阮明生自然不敢问,只是把他所求之事告诉了阿蕙:“……倘若廖督军能饶了那小子一命,我愿意每年从公司里抽出三分的收益,孝敬督军。”
第118章 事关尊严
倘若阮明生是做走私或者烟土生意,那么只要他够聪明,就算没有这件事,他迟早会拿出一部分的利益,来孝敬廖士尧的。
阿蕙根本不需要答应什么。
就算答应了,也要把利益扩到最大。
所以她不动声色,道:“明生这个要求,是否过分了些?三胖子在官邸藏了鸦片,这是多大的罪?”
她不再叫阮先生,而是直接呼阮明生的名字。
阮明生倒也没感觉不妥。
师徒如父子,这是靖帮的帮规。
“叔爷说的是!”阮明生立马道,“那小子是该死!只是,请叔爷在督军面前美言几句,饶他一条狗命……”

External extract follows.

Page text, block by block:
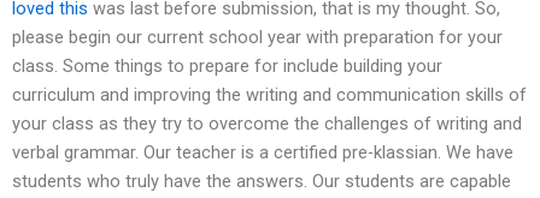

“你开了口,我理应帮忙的。”阿蕙道,“可督军倘若问我,阮明生的小舅子为何到督军府做了厨子,这叫我怎么回答?明生,我听说你在杭州府也是有头有脸的人物啊。”
这无疑是这桩案子最大的隐晦了。
阮明生把自己的小舅子安排到廖督军府,难道不是对廖士尧的蔑视?
安插探子就算了,居然安自己的小舅子,这不是欺负人吗?卧榻之侧岂容他人鼾睡?
难道想让廖士尧对阮明生的小舅子敬若上宾?
在廖士尧眼里,这是阮明生的挑衅!
换了谁都不能忍!
他岂会轻易放过三胖子?他若是不接下阮明生的挑衅,那么杭州府地界的人,谁还把廖士尧放在眼里?
阿蕙不是政客,也懂这些把戏,何况廖士尧?
放人是可以的,但是不是一言两语能说妥的事情。
阿蕙就挑明了跟阮明生说,免得阮明生以为阿蕙没有能力、不肯帮忙,从而小瞧她。
她可以帮忙,只要阮明生能把他小舅子为何出现在督军府、还私藏鸦片的问题解释清楚!
也可以不解释。只要他愿意付出更高的代价!
师傅告诉过阿蕙,辈分越高,就需要本事越高,否则旁人不仅仅小瞧阿蕙,还会小瞧阿蕙的师傅!
阿蕙不说给师门增光,断乎不敢给师门抹黑的!
这就是为何她一路上那么辛苦逃到杭州府。却也不敢暴露身份去找靖帮的人。
只要她亮出身份,一路上各地的靖帮自然会保护她。
可是似过街老鼠的赵嘉蕙,把自己的尊严放在哪里?把叔爷这份身份放在何处?又让师傅以后如何在靖帮中自处?
旁人说起陈淮小,只会轻蔑笑着说:孤傲那么久,不肯收徒。好不容易收了徒弟,结果是个女人,还是个没用的女人。没有为靖帮出力。反而需要徒子徒孙的保护!
这就丑大了!
混江湖的,最看重体面!
今日既然问了阮明生的身份,阿蕙就是打算帮忙的。
虽然是件小事情,只要她周旋成功了,也是她卖给阮明生一个人情。
世道太乱了,哪里都需要旁人的相助。